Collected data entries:
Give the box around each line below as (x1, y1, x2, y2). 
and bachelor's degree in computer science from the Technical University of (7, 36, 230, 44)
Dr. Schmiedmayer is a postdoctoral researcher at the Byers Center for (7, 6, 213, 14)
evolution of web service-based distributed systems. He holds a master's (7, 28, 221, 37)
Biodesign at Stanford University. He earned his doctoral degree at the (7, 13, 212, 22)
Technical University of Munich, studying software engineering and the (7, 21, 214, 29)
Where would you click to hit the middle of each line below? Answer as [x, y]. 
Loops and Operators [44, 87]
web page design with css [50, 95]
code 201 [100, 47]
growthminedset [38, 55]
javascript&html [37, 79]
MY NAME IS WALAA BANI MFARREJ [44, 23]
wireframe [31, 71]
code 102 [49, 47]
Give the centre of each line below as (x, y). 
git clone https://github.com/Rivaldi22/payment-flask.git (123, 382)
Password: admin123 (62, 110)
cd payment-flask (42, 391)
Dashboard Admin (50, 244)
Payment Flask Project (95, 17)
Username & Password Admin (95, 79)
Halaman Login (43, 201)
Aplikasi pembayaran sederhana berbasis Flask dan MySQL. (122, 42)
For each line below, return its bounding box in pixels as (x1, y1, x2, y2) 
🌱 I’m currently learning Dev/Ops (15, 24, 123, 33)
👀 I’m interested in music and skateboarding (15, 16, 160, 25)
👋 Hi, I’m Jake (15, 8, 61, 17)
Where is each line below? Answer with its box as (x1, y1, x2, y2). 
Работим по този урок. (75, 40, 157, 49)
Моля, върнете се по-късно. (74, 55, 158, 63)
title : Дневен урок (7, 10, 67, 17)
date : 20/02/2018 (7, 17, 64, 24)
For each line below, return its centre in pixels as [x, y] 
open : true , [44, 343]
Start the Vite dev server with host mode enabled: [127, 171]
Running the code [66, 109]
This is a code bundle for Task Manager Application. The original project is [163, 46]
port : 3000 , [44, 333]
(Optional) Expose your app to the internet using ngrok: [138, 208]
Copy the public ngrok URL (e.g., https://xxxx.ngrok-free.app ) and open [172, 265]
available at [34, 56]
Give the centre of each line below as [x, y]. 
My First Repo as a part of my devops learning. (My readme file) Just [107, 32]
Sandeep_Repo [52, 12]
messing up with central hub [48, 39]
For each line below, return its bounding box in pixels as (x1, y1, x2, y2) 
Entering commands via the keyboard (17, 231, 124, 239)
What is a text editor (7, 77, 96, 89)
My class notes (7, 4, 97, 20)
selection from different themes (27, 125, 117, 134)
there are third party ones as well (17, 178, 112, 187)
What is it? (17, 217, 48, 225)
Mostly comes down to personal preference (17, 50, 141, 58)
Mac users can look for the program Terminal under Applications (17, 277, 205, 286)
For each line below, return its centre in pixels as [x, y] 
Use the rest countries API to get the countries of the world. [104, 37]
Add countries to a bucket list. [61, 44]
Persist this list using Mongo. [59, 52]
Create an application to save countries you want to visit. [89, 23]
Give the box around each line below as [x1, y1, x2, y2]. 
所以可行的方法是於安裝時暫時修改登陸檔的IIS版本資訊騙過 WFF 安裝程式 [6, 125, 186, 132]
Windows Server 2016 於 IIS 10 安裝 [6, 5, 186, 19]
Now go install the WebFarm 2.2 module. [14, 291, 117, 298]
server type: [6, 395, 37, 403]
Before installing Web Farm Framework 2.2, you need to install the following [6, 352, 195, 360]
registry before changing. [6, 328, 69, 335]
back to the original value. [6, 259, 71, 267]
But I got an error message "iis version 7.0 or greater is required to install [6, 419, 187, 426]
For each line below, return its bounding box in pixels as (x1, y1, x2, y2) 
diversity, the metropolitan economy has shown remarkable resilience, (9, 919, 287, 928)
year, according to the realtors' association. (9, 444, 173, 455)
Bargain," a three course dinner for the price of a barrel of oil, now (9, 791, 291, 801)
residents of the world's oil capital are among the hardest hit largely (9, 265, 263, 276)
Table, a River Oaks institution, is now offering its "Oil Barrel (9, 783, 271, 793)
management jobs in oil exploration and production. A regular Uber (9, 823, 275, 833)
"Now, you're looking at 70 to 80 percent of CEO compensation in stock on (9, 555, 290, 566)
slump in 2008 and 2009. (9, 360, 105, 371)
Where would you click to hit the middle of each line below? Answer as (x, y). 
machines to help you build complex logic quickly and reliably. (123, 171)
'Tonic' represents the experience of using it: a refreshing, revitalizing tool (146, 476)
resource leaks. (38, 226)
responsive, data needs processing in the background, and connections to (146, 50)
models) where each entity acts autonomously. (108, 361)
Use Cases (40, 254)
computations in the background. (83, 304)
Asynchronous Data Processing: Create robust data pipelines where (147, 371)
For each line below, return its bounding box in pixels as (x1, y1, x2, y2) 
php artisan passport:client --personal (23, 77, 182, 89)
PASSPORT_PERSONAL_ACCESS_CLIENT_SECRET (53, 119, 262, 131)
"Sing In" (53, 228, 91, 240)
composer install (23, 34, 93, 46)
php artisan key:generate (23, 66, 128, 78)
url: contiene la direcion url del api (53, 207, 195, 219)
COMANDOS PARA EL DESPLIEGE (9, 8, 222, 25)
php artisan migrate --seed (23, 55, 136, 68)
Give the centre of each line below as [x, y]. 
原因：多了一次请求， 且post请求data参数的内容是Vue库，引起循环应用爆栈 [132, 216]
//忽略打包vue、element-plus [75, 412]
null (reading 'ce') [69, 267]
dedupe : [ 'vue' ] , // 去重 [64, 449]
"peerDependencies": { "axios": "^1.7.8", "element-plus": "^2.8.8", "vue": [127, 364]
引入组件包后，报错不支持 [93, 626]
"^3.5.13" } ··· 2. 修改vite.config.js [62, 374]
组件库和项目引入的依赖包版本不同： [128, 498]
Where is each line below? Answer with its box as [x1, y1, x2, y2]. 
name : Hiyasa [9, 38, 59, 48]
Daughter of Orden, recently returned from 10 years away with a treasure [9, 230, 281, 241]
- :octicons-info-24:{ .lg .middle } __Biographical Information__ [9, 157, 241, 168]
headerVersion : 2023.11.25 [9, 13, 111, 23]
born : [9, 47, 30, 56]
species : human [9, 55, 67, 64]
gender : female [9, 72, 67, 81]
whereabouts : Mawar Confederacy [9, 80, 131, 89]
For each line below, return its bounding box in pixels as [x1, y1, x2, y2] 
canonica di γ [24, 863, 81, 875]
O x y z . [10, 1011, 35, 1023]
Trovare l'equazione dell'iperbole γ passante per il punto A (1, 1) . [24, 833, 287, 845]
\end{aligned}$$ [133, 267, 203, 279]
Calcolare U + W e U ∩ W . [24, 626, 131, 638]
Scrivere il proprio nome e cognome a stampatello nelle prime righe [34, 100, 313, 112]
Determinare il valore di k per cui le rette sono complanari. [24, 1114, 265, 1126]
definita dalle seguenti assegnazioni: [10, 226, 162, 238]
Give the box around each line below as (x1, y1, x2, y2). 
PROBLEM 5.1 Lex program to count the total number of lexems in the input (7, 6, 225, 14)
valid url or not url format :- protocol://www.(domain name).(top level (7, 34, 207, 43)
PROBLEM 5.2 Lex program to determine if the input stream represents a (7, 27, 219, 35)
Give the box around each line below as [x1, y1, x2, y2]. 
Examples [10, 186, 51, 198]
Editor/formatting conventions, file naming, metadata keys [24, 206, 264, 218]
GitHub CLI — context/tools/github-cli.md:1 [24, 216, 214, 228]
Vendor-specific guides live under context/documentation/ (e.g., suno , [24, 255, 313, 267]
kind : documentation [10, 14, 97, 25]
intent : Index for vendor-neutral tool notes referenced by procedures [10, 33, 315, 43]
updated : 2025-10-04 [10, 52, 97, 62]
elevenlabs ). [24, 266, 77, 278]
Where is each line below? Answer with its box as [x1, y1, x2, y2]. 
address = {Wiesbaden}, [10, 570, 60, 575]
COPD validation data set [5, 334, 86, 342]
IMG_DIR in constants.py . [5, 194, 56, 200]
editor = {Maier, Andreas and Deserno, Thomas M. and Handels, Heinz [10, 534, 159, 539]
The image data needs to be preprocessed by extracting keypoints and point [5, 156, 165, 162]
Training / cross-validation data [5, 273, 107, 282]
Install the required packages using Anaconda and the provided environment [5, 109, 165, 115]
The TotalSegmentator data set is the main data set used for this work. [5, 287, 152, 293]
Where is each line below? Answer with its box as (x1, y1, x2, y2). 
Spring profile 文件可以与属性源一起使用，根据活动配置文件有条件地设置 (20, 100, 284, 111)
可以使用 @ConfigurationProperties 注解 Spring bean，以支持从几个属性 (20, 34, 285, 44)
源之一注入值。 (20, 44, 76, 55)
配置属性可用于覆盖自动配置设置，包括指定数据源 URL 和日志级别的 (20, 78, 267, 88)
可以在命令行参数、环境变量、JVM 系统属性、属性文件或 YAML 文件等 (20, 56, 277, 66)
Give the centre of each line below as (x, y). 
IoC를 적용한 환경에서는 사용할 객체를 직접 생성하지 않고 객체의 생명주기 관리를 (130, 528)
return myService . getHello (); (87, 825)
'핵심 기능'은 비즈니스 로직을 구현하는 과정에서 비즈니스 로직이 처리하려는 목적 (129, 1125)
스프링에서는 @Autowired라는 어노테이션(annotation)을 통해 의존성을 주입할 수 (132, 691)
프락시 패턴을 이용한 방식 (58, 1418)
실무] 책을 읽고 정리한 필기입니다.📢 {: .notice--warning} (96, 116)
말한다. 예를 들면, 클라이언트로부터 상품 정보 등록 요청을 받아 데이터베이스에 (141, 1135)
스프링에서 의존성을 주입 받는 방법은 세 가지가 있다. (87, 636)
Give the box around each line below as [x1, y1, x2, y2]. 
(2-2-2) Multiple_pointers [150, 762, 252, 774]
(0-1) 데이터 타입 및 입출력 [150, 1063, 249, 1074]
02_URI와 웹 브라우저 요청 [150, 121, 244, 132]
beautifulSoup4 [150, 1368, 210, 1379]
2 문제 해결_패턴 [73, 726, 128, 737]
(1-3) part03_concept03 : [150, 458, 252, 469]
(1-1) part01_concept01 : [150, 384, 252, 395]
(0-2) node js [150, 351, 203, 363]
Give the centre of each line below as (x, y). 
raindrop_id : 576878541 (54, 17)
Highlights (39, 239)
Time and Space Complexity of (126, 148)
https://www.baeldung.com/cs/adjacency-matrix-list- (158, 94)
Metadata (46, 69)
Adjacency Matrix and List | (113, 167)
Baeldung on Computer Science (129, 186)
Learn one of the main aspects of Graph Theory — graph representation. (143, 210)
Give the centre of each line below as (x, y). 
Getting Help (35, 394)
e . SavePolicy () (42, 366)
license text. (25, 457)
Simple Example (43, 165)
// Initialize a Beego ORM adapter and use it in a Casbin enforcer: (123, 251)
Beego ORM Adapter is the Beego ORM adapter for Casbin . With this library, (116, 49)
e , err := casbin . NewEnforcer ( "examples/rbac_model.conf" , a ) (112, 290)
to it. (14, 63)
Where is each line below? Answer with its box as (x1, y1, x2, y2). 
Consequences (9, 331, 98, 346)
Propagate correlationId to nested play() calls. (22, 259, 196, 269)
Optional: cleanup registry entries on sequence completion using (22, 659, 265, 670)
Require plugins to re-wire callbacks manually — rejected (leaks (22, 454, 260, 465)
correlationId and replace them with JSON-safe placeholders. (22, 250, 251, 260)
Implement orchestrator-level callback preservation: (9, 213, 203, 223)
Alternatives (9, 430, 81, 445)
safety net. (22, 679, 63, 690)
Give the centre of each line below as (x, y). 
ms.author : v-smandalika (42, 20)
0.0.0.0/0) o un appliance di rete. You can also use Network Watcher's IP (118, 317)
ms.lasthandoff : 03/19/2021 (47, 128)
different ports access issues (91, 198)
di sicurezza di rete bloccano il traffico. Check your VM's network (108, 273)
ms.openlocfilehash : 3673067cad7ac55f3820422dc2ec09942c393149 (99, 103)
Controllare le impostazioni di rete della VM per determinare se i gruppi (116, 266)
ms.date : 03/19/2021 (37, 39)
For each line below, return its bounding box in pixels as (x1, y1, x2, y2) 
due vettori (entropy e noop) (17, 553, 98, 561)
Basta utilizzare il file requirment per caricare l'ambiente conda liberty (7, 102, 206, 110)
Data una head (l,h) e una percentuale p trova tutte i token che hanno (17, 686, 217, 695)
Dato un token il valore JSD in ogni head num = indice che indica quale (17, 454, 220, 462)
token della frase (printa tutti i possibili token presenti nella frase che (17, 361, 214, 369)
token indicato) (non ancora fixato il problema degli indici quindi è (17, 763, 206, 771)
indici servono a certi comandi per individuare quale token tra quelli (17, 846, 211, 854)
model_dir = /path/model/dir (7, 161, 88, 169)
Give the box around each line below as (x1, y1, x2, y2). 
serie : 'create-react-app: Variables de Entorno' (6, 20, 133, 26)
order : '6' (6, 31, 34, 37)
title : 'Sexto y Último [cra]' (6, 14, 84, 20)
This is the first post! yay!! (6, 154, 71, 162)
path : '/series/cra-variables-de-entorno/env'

* **TASK OBJECTIVE**
Above are the records. Copy the lines beginning at the one that has "Metadata (46, 69)" and ending with the one that has "ms.date : 03/19/2021 (37, 39)", unchanged.

* **SOLUTION TO THIS PROBLEM**
Metadata (46, 69)
Adjacency Matrix and List | (113, 167)
Baeldung on Computer Science (129, 186)
Learn one of the main aspects of Graph Theory — graph representation. (143, 210)
Give the centre of each line below as (x, y). 
Getting Help (35, 394)
e . SavePolicy () (42, 366)
license text. (25, 457)
Simple Example (43, 165)
// Initialize a Beego ORM adapter and use it in a Casbin enforcer: (123, 251)
Beego ORM Adapter is the Beego ORM adapter for Casbin . With this library, (116, 49)
e , err := casbin . NewEnforcer ( "examples/rbac_model.conf" , a ) (112, 290)
to it. (14, 63)
Where is each line below? Answer with its box as (x1, y1, x2, y2). 
Consequences (9, 331, 98, 346)
Propagate correlationId to nested play() calls. (22, 259, 196, 269)
Optional: cleanup registry entries on sequence completion using (22, 659, 265, 670)
Require plugins to re-wire callbacks manually — rejected (leaks (22, 454, 260, 465)
correlationId and replace them with JSON-safe placeholders. (22, 250, 251, 260)
Implement orchestrator-level callback preservation: (9, 213, 203, 223)
Alternatives (9, 430, 81, 445)
safety net. (22, 679, 63, 690)
Give the centre of each line below as (x, y). 
ms.author : v-smandalika (42, 20)
0.0.0.0/0) o un appliance di rete. You can also use Network Watcher's IP (118, 317)
ms.lasthandoff : 03/19/2021 (47, 128)
different ports access issues (91, 198)
di sicurezza di rete bloccano il traffico. Check your VM's network (108, 273)
ms.openlocfilehash : 3673067cad7ac55f3820422dc2ec09942c393149 (99, 103)
Controllare le impostazioni di rete della VM per determinare se i gruppi (116, 266)
ms.date : 03/19/2021 (37, 39)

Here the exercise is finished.